• Task directions: Reproduce the listing exactly. Omit pictures.
Provided information Start Marker
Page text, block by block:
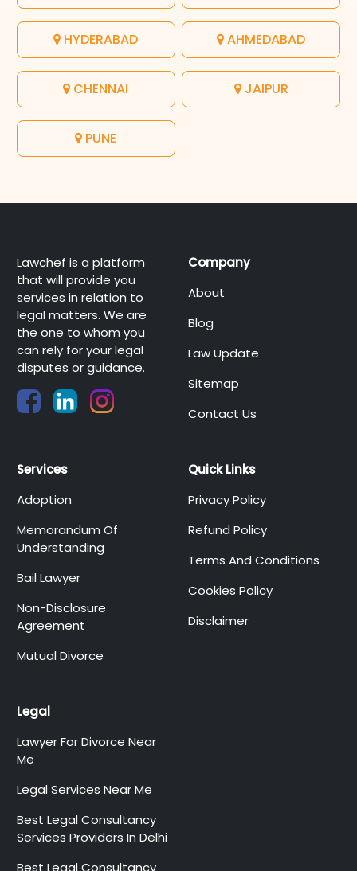
HYDERABAD AHMEDABAD
CHENNAI JAIPUR
PUNE
Lawchef is a platform
that will provide you
services in relation to
legal matters. We are
the one to whom you
can rely for your legal
disputes or guidance.
Company
About
Blog
Law Update
Sitemap
Contact Us
Services
Adoption
Memorandum Of
Understanding
Bail Lawyer
Non-Disclosure
Agreement
Mutual Divorce
Quick Links
Privacy Policy
Refund Policy
Terms And Conditions
Cookies Policy
Disclaimer
Legal
Lawyer For Divorce Near
Me
Legal Services Near Me
Best Legal Consultancy
Services Providers In Delhi
Best Legal Consultancy
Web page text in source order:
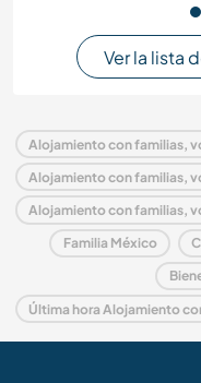
Ver la lista
Familia México
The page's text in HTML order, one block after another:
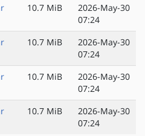
10.7 MiB
2026-May-30
07:24
10.7 MiB
2026-May-30
07:24
10.7 MiB
2026-May-30
07:24
10.7 MiB
2026-May-30
07:24
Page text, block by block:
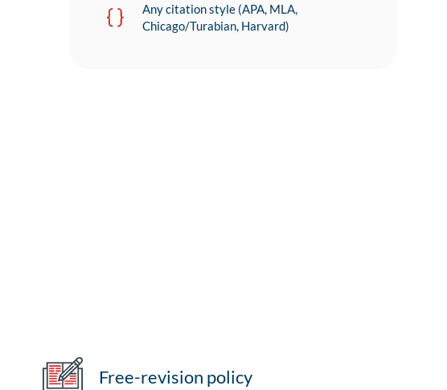
Any citation style (APA, MLA,
Chicago/Turabian, Harvard)
Free-revision policy
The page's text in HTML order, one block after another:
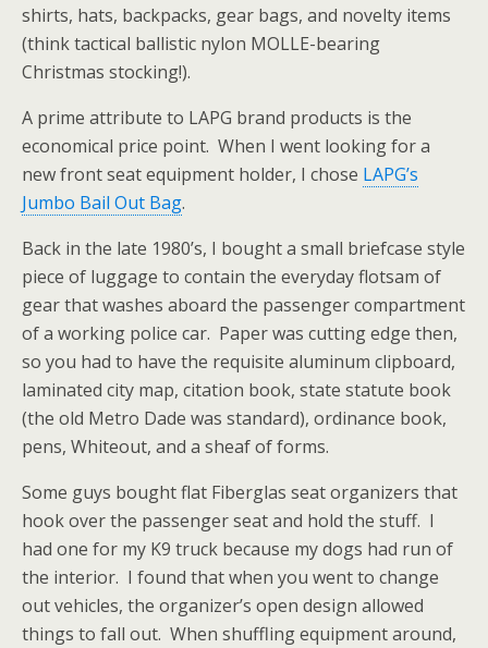
shirts, hats, backpacks, gear bags, and novelty items
(think tactical ballistic nylon MOLLE-bearing
Christmas stocking!).
A prime attribute to LAPG brand products is the
economical price point. When I went looking for a
new front seat equipment holder, I chose LAPG’s
Jumbo Bail Out Bag.
Back in the late 1980’s, I bought a small briefcase style
piece of luggage to contain the everyday flotsam of
gear that washes aboard the passenger compartment
of a working police car. Paper was cutting edge then,
so you had to have the requisite aluminum clipboard,
laminated city map, citation book, state statute book
(the old Metro Dade was standard), ordinance book,
pens, Whiteout, and a sheaf of forms.
Some guys bought flat Fiberglas seat organizers that
hook over the passenger seat and hold the stuff. I
had one for my K9 truck because my dogs had run of
the interior. I found thatwhen you went to change
out vehicles, the organizer’s open design allowed
things to fall out. When shuffling equipment around,
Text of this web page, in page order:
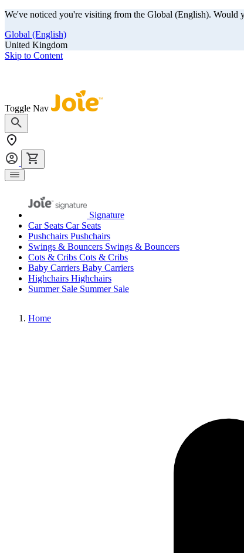
We've noticed you're visiting from the Global (English). Would
Global (English)
United Kingdom
Skip to Content
Toggle Nav
Signature
Car Seats Car Seats
Pushchairs Pushchairs
Swings & Bouncers Swings & Bouncers
Cots & Cribs Cots & Cribs
Baby Carriers Baby Carriers
Highchairs Highchairs
Summer Sale Summer Sale
Home
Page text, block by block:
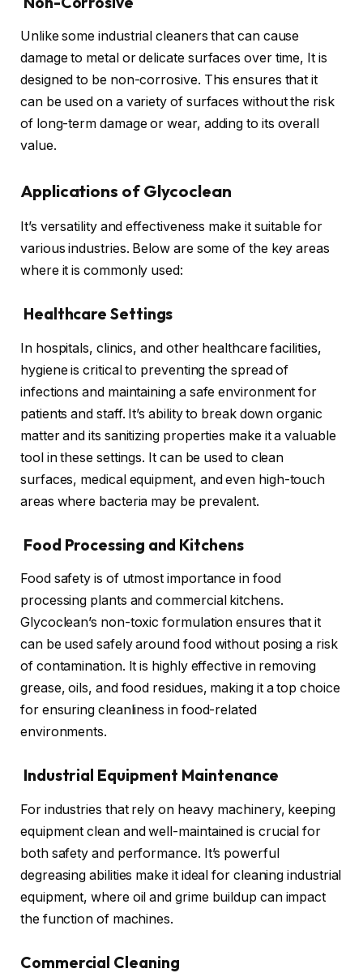
Unlike some industrial cleaners that can cause
damage to metal or delicate surfaces over time, It is
designed to be non-corrosive. This ensures that it
can be used on a variety of surfaces without the risk
of long-term damage or wear, adding to its overall
value.
Applications of Glycoclean
It’s versatility and effectiveness make it suitable for
various industries. Below are some of the key areas
where it is commonly used:
Healthcare Settings
In hospitals, clinics, and other healthcare facilities,
hygiene is critical to preventing the spread of
infections and maintaining a safe environment for
patients and staff. It’s ability to break down organic
matter and its sanitizing properties make it a valuable
tool in these settings. It can be used to clean
surfaces, medical equipment, and even high-touch
areas where bacteria may be prevalent.
Food Processing and Kitchens
Food safety is of utmost importance in food
processing plants and commercial kitchens.
Glycoclean’s non-toxic formulation ensures that it
can be used safely around food without posing a risk
of contamination. It is highly effective in removing
grease, oils, and food residues, making it a top choice
for ensuring cleanliness in food-related
environments.
Industrial Equipment Maintenance
For industries that rely on heavy machinery, keeping
equipment clean and well-maintained is crucial for
both safety and performance. It’s powerful
degreasing abilities make it ideal for cleaning industrial
equipment, where oil and grime buildup can impact
the function of machines.
Commercial Cleaning
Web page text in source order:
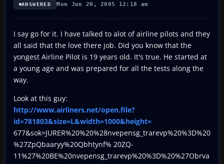
ANSWERED Mon Jun 20, 2005 12:18 am
I say go for it. I have talked to alot of airline pilots and they
all said that the love there job. Did you know that the
yongest Airline Pilot is 19 years old. It's true. He started at
a young age and was prepared for all the tests along the
way.
Look at this guy:
http://www.airliners.net/open.file?
id=781803&size=L&width=1000&height=
677&sok=JURER%20%20%28nvepensg_trarevp%20%3D%20
%27ZpQbaaryy%20Qbhtynf% 20ZQ-
11%27%20BE%20nvepensg_trarevp%20%3D%20%27Obrva
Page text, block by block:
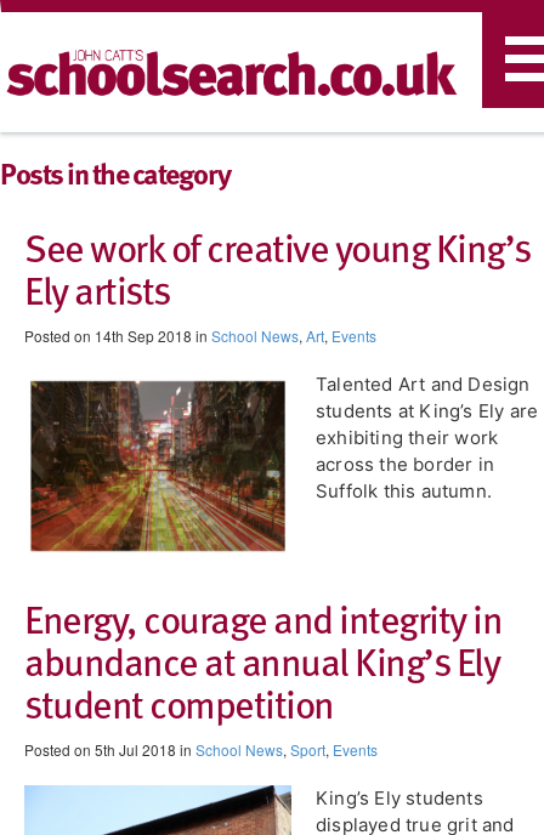
Posts in the category
See work of creative young King’s
Ely artists
Posted on 14th Sep 2018 in School News, Art, Events
Talented Art and Design
students at King’s Ely are
exhibiting their work
across the border in
Suffolk this autumn.
Energy, courage and integrity in
abundance at annual King’s Ely
student competition
Posted on 5th Jul 2018 in School News, Sport, Events
King’s Ely students
displayed true grit and
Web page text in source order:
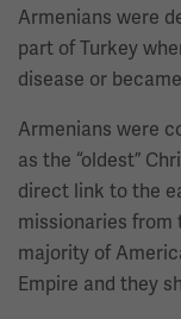
Armenians were
part of Turkey
disease or
Armenians were
as the “oldest”
direct link to the
missionaries from
majority of
Empire and they
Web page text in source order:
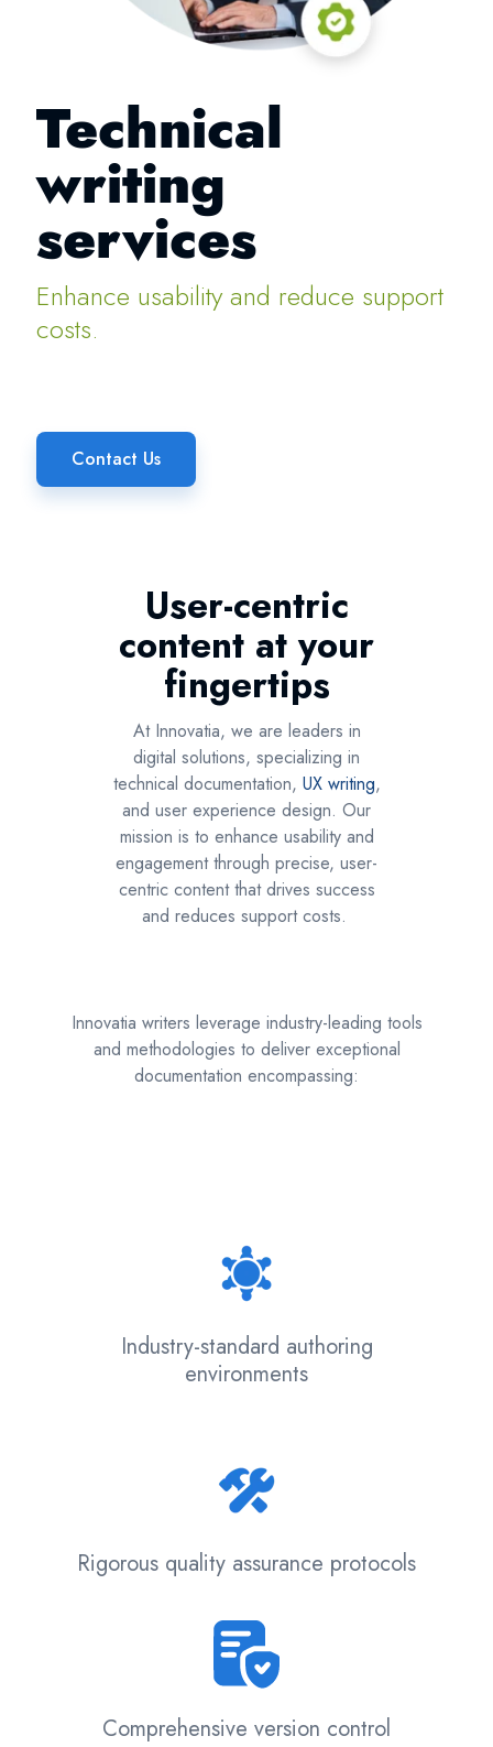
Technical
writing
services
Enhance usability and reduce support
costs.
Contact Us
User-centric
content at your
fingertips
At Innovatia, we are leaders in
digital solutions, specializing in
technical documentation, UX writing,
and user experience design. Our
mission is to enhance usability and
engagement through precise, user-
centric content that drives success
and reduces support costs.
Innovatia writers leverage industry-leading tools
and methodologies to deliver exceptional
documentation encompassing:
Industry-standard authoring
environments
Rigorous quality assurance protocols
Comprehensive version control
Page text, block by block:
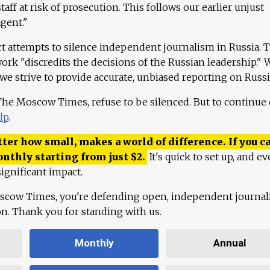
at risk of prosecution. This follows our earlier unjust
attempts to silence independent journalism in Russia.
"discredits the decisions of the Russian leadership."
strive to provide accurate, unbiased reporting on
Moscow Times, refuse to be silenced. But to continue
.
how small, makes a world of difference. If you
starting from just $2. It's quick to set up, and
impact.
Times, you're defending open, independent
Thank you for standing with us.
Monthly Annual
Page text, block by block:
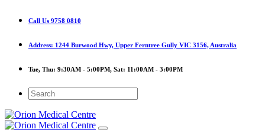
Call Us 9758 0810
Address: 1244 Burwood Hwy, Upper Ferntree Gully VIC 3156, Australia
Tue, Thu: 9:30AM - 5:00PM, Sat: 11:00AM - 3:00PM
Provided information End Marker
• Answer space:
Page text, block by block:
HYDERABAD AHMEDABAD
CHENNAI JAIPUR
PUNE
Lawchef is a platform
that will provide you
services in relation to
legal matters. We are
the one to whom you
can rely for your legal
disputes or guidance.
Company
About
Blog
Law Update
Sitemap
Contact Us
Services
Adoption
Memorandum Of
Understanding
Bail Lawyer
Non-Disclosure
Agreement
Mutual Divorce
Quick Links
Privacy Policy
Refund Policy
Terms And Conditions
Cookies Policy
Disclaimer
Legal
Lawyer For Divorce Near
Me
Legal Services Near Me
Best Legal Consultancy
Services Providers In Delhi
Best Legal Consultancy
Web page text in source order:
Ver la lista
Familia México
The page's text in HTML order, one block after another:
10.7 MiB
2026-May-30
07:24
10.7 MiB
2026-May-30
07:24
10.7 MiB
2026-May-30
07:24
10.7 MiB
2026-May-30
07:24
Page text, block by block:
Any citation style (APA, MLA,
Chicago/Turabian, Harvard)
Free-revision policy
The page's text in HTML order, one block after another:
shirts, hats, backpacks, gear bags, and novelty items
(think tactical ballistic nylon MOLLE-bearing
Christmas stocking!).
A prime attribute to LAPG brand products is the
economical price point. When I went looking for a
new front seat equipment holder, I chose LAPG’s
Jumbo Bail Out Bag.
Back in the late 1980’s, I bought a small briefcase style
piece of luggage to contain the everyday flotsam of
gear that washes aboard the passenger compartment
of a working police car. Paper was cutting edge then,
so you had to have the requisite aluminum clipboard,
laminated city map, citation book, state statute book
(the old Metro Dade was standard), ordinance book,
pens, Whiteout, and a sheaf of forms.
Some guys bought flat Fiberglas seat organizers that
hook over the passenger seat and hold the stuff. I
had one for my K9 truck because my dogs had run of
the interior. I found thatwhen you went to change
out vehicles, the organizer’s open design allowed
things to fall out. When shuffling equipment around,
Text of this web page, in page order:
We've noticed you're visiting from the Global (English). Would
Global (English)
United Kingdom
Skip to Content
Toggle Nav
Signature
Car Seats Car Seats
Pushchairs Pushchairs
Swings & Bouncers Swings & Bouncers
Cots & Cribs Cots & Cribs
Baby Carriers Baby Carriers
Highchairs Highchairs
Summer Sale Summer Sale
Home
Page text, block by block:
Unlike some industrial cleaners that can cause
damage to metal or delicate surfaces over time, It is
designed to be non-corrosive. This ensures that it
can be used on a variety of surfaces without the risk
of long-term damage or wear, adding to its overall
value.
Applications of Glycoclean
It’s versatility and effectiveness make it suitable for
various industries. Below are some of the key areas
where it is commonly used:
Healthcare Settings
In hospitals, clinics, and other healthcare facilities,
hygiene is critical to preventing the spread of
infections and maintaining a safe environment for
patients and staff. It’s ability to break down organic
matter and its sanitizing properties make it a valuable
tool in these settings. It can be used to clean
surfaces, medical equipment, and even high-touch
areas where bacteria may be prevalent.
Food Processing and Kitchens
Food safety is of utmost importance in food
processing plants and commercial kitchens.
Glycoclean’s non-toxic formulation ensures that it
can be used safely around food without posing a risk
of contamination. It is highly effective in removing
grease, oils, and food residues, making it a top choice
for ensuring cleanliness in food-related
environments.
Industrial Equipment Maintenance
For industries that rely on heavy machinery, keeping
equipment clean and well-maintained is crucial for
both safety and performance. It’s powerful
degreasing abilities make it ideal for cleaning industrial
equipment, where oil and grime buildup can impact
the function of machines.
Commercial Cleaning
Web page text in source order:
ANSWERED Mon Jun 20, 2005 12:18 am
I say go for it. I have talked to alot of airline pilots and they
all said that the love there job. Did you know that the
yongest Airline Pilot is 19 years old. It's true. He started at
a young age and was prepared for all the tests along the
way.
Look at this guy:
http://www.airliners.net/open.file?
id=781803&size=L&width=1000&height=
677&sok=JURER%20%20%28nvepensg_trarevp%20%3D%20
%27ZpQbaaryy%20Qbhtynf% 20ZQ-
11%27%20BE%20nvepensg_trarevp%20%3D%20%27Obrva
Page text, block by block:
Posts in the category
See work of creative young King’s
Ely artists
Posted on 14th Sep 2018 in School News, Art, Events
Talented Art and Design
students at King’s Ely are
exhibiting their work
across the border in
Suffolk this autumn.
Energy, courage and integrity in
abundance at annual King’s Ely
student competition
Posted on 5th Jul 2018 in School News, Sport, Events
King’s Ely students
displayed true grit and
Web page text in source order:
Armenians were
part of Turkey
disease or
Armenians were
as the “oldest”
direct link to the
missionaries from
majority of
Empire and they
Web page text in source order:
Technical
writing
services
Enhance usability and reduce support
costs.
Contact Us
User-centric
content at your
fingertips
At Innovatia, we are leaders in
digital solutions, specializing in
technical documentation, UX writing,
and user experience design. Our
mission is to enhance usability and
engagement through precise, user-
centric content that drives success
and reduces support costs.
Innovatia writers leverage industry-leading tools
and methodologies to deliver exceptional
documentation encompassing:
Industry-standard authoring
environments
Rigorous quality assurance protocols
Comprehensive version control
Page text, block by block:
at risk of prosecution. This follows our earlier unjust
attempts to silence independent journalism in Russia.
"discredits the decisions of the Russian leadership."
strive to provide accurate, unbiased reporting on
Moscow Times, refuse to be silenced. But to continue
.
how small, makes a world of difference. If you
starting from just $2. It's quick to set up, and
impact.
Times, you're defending open, independent
Thank you for standing with us.
Monthly Annual
Page text, block by block:
Call Us 9758 0810
Address: 1244 Burwood Hwy, Upper Ferntree Gully VIC 3156, Australia
Tue, Thu: 9:30AM - 5:00PM, Sat: 11:00AM - 3:00PM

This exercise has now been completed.